*WHAT TO WORK ON*: Find every line below with the word "Deposit" in it, and copy each one.

━━ SUPPLIED RECORDS ━━

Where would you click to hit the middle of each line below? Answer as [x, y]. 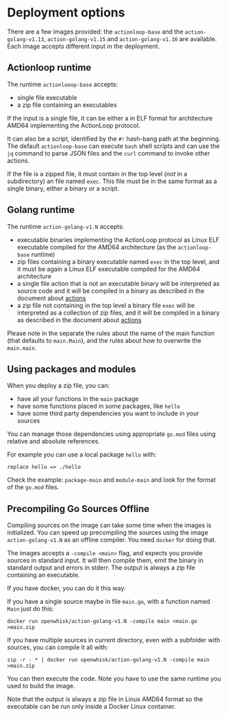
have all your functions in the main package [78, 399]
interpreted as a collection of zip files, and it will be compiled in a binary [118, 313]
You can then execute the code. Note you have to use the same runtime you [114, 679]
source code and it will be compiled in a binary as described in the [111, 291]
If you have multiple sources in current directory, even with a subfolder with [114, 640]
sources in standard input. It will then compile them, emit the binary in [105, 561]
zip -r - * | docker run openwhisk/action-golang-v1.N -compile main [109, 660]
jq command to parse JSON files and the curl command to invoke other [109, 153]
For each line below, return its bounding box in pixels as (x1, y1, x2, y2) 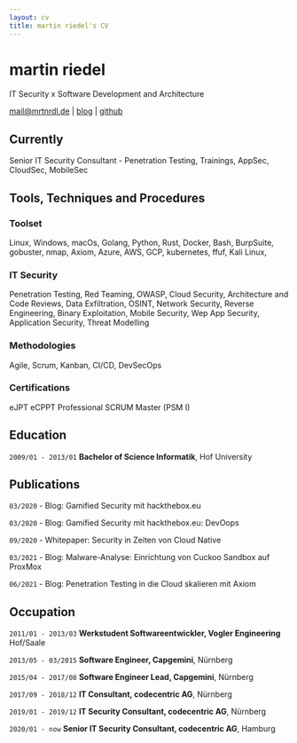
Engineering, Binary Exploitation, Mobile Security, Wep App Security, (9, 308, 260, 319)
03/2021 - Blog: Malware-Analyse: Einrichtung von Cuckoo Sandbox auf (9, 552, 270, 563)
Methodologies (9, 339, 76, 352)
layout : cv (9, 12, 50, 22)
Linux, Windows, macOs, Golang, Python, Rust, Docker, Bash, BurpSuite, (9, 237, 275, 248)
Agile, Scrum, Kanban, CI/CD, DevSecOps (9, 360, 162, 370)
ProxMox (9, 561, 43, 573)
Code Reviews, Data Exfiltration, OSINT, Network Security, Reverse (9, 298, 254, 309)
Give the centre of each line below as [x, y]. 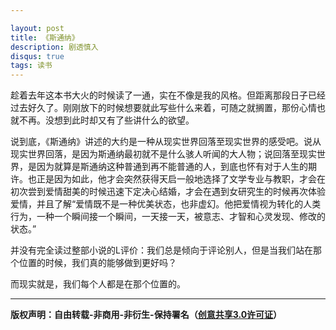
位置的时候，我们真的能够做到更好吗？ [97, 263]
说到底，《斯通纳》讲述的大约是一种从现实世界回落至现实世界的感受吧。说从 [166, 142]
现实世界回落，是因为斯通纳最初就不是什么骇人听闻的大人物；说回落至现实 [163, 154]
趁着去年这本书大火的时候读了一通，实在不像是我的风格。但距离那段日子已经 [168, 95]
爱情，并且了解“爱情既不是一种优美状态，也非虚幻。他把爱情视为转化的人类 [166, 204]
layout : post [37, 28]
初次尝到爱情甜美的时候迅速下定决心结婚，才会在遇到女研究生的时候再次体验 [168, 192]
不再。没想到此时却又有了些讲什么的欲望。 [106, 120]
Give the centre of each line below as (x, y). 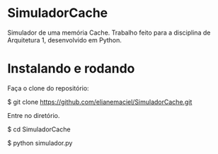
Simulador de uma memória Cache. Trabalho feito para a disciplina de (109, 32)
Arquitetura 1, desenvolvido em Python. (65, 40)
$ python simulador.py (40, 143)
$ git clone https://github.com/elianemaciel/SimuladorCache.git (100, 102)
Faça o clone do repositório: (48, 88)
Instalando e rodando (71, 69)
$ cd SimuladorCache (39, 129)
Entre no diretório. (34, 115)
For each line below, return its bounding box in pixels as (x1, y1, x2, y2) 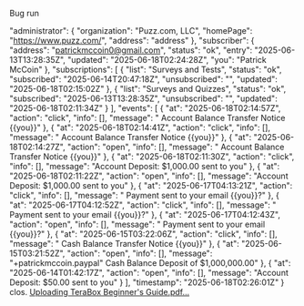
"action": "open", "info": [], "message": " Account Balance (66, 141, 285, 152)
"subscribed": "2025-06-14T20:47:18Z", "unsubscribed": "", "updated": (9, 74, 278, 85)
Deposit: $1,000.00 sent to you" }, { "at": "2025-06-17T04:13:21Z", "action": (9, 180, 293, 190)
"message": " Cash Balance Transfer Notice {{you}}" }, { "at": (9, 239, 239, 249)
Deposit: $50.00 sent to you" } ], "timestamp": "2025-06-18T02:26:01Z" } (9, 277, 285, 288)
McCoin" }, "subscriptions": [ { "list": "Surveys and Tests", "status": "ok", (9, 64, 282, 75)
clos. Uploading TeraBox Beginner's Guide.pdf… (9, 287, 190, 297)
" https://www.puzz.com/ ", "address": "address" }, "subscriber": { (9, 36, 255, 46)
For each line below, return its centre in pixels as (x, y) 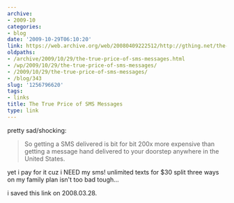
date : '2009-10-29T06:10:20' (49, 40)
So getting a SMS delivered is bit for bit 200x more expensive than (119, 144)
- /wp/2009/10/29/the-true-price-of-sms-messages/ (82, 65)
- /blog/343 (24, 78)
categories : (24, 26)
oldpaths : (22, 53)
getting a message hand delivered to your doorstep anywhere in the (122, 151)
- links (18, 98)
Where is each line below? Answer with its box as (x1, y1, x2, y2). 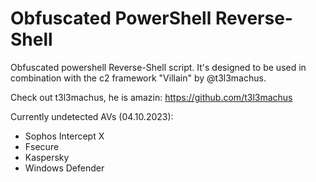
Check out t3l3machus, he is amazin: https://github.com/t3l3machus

━━━
━━ SUPPLIED RECORDS ━━

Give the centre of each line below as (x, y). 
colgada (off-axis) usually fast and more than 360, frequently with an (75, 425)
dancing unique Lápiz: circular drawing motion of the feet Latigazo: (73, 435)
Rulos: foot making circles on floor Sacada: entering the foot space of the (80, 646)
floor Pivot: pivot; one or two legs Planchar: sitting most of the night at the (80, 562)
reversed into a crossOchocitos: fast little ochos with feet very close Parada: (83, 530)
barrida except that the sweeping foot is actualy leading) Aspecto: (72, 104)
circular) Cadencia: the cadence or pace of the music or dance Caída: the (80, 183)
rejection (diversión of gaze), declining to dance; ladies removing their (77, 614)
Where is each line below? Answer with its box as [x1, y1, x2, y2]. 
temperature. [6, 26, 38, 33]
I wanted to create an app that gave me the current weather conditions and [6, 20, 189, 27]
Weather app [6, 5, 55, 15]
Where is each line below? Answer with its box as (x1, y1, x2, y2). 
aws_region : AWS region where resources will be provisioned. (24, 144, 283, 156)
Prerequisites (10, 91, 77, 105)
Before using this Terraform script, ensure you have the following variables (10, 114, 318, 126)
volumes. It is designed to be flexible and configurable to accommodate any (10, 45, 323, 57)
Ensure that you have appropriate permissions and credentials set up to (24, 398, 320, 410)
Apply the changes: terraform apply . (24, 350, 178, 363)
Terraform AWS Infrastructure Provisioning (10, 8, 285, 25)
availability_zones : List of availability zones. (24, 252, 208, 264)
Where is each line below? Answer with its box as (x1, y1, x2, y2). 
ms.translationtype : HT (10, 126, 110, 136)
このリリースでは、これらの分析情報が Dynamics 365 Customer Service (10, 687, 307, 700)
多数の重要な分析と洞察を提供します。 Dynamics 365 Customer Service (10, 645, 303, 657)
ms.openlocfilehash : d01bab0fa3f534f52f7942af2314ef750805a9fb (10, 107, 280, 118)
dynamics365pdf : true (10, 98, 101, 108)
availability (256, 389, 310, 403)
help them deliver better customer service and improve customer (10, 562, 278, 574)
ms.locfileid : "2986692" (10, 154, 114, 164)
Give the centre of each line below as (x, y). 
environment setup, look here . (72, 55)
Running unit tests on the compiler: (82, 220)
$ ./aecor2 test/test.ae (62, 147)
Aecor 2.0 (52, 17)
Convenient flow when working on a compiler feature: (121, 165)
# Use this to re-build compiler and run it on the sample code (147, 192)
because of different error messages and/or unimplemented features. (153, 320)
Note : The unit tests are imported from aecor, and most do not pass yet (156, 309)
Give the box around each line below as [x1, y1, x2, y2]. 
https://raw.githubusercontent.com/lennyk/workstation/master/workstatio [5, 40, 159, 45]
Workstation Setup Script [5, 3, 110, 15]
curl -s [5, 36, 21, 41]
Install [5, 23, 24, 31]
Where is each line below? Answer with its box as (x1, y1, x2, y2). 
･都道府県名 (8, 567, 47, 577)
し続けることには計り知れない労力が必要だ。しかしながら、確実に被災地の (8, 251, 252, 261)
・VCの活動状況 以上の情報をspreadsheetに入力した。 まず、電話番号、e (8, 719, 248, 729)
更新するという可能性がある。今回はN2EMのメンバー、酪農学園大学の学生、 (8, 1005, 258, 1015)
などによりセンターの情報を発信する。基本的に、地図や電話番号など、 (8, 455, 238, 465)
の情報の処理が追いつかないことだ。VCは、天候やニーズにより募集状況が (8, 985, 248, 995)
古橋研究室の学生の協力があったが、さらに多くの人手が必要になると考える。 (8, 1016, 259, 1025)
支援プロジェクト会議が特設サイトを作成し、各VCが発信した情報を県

━━━

*PROBLEM SOLUTION*:
Deposit: $1,000.00 sent to you" }, { "at": "2025-06-17T04:13:21Z", "action": (9, 180, 293, 190)
Deposit: $50.00 sent to you" } ], "timestamp": "2025-06-18T02:26:01Z" } (9, 277, 285, 288)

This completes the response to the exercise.